After years of experimenting, in 1909 Stratton discovered an iridescent glaze that established Pewabic as one of the most innovative potteries of its time.
Mary Stratton remained active at Pewabic until her death at age 94. The company continued to operate for five years after her death under the direction of Caulkins’ widow, a former assistant and silent partner.
The private, nonprofit Pewabic Society Inc. was established in 1979. The building and its contents were designated a National Historic Landmark in 1991. Today, Pewabic is Michigan’s only historic pottery.
Teco
Matte-green glaze, the color of money, is a favorite shade among Arts and Crafts collectors. Couple it with the organically modeled design by Harold Hals and this 13 1/4-inch Teco brand vase becomes a classic. It sold at auction for $25,000 plus buyer’s premium in February 2013. Image courtesy of LiveAuctioneers archive and Clars Auction Gallery
The American Terra Cotta Tile and Ceramic Co., is famous for Teco artware, another favorite among Arts and Crafts Moment devotees. Founded by William Day Gates in 1881 as Spring Valley Tile Works, it became the country’s first manufacturer of architectural terra cotta. Production at the plant in McHenry County plant outside Chicago consisted of drain tile, brick, chimney tops, finials, urns and other fireproof building materials.
Gates used the facilities to experiment with clays and glazes in an effort to design a line of art pottery which led to the introduction of Teco Pottery (TErra COtta) in 1899.
The smooth, micro-crystalline, matte “Teco green” glaze of Teco Art Pottery was developed independently and was not an attempt to copy the famous Grueby green of the Grueby Pottery Co., in Boston.

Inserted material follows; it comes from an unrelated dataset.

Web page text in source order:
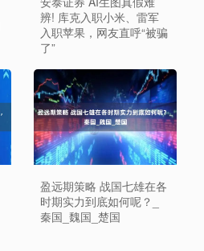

Teco pottery emphasized line and color rather than elaborate decoration. While most of the 500 shapes created by 1911 were the product of Gates’ efforts, many of the remaining Teco designs were the work of several Chicago architects who were involved in the Prairie School style as expressed by Frank Lloyd Wright. Teco pottery became closely linked with this style, which emphasized simplicity of design and discipline in the use of ornament.
A victim of the Great Depression, Teco production ceased a short time after the stock market crash of 1929.